= Bronislava Kerbelytė =

Lithuanian folklorist (1935–2024)

Bronislava Kerbelytė (January 27, 1935 – November 5, 2024) was Lithuanian folklorist, professor.

==Biography==
Bronislava Kerbelytė was born in Rečionys, then Žemaitkiemis valsčius, interbellum Lithuania. In 1958 she graduated from the Philological department of the Moscow State University. During 1958–2000 she worked at the Institute of Lithuanian Language and Literature of the Lithuanian Academy of Sciences (since 1990 in Institute of Lithuanian Literature and Folklore, an independent institute split off the ILLL). From 1995 she taught at the Vytautas Magnus University, Kaunas (professor since 1999). In 1988 she obtained her Ph.D. in philological sciences from the Gorky Institute of World Literature, USSR Academy of Sciences with the thesis Историческое развитие структур и семантики сказок : На материале литовских волшебных сказок (Historical development of the structures and semantics of fairy tales: Based on Lithuanian magical fairy tales).
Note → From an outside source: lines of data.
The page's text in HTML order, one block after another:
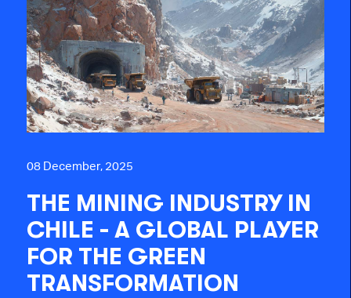
08 December, 2025
THE MINING INDUSTRY IN
CHILE - A GLOBAL PLAYER
FOR THE GREEN
TRANSFORMATION
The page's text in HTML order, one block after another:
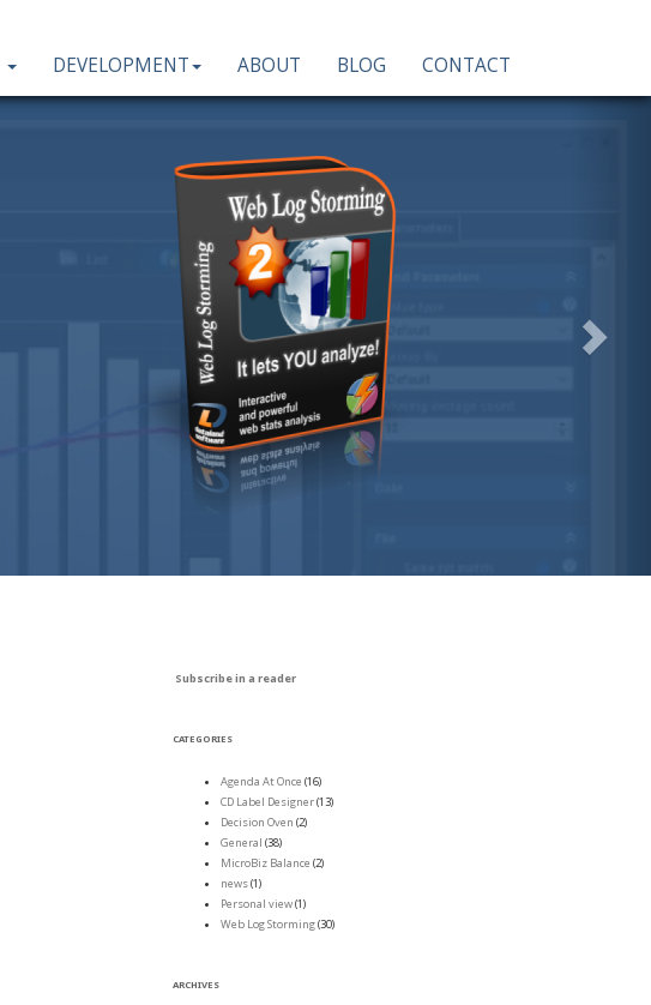
DEVELOPMENT ABOUT BLOG CONTACT
Subscribe in a reader
CATEGORIES
Agenda At Once (16)
CD Label Designer(13)
Decision Oven (2)
General (38)
MicroBiz Balance (2)
news(1)
Personal view(1)
Web Log Storming(30)
ARCHIVES
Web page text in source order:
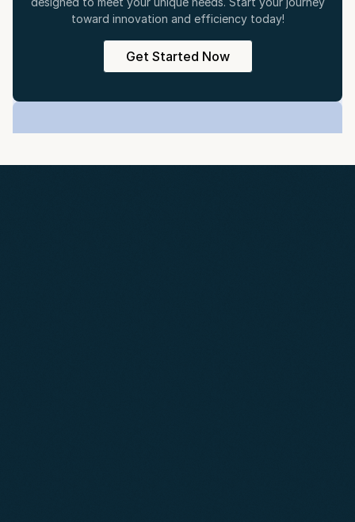
toward innovation and efficiency today!
Get Started Now
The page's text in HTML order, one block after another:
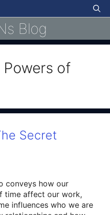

All her scientific research was devoted to Lithuanian folklore. She systematized about 85,000 items of Lithuanian folklore (four volumes of Lietuvių pasakojamosios tautosakos katalogas, 1999–2009) and classified them according to the Aarne–Thompson–Uther Index (Lietuvių liaudies pasakų repertuaras, 2002), among other works.

Since 1989 she was the member of the International Society For Folk Narrative Research.

==Books==
The complete (as of 2005) list of Kerbelytė's works was published in the Lithuanian Journal Tautosakos darbai (Folklore Studies). Of 287 works, 14 were scientific monographs on classification of Lithuanian mythology and folklore and folklore collections and 6 were popular science books.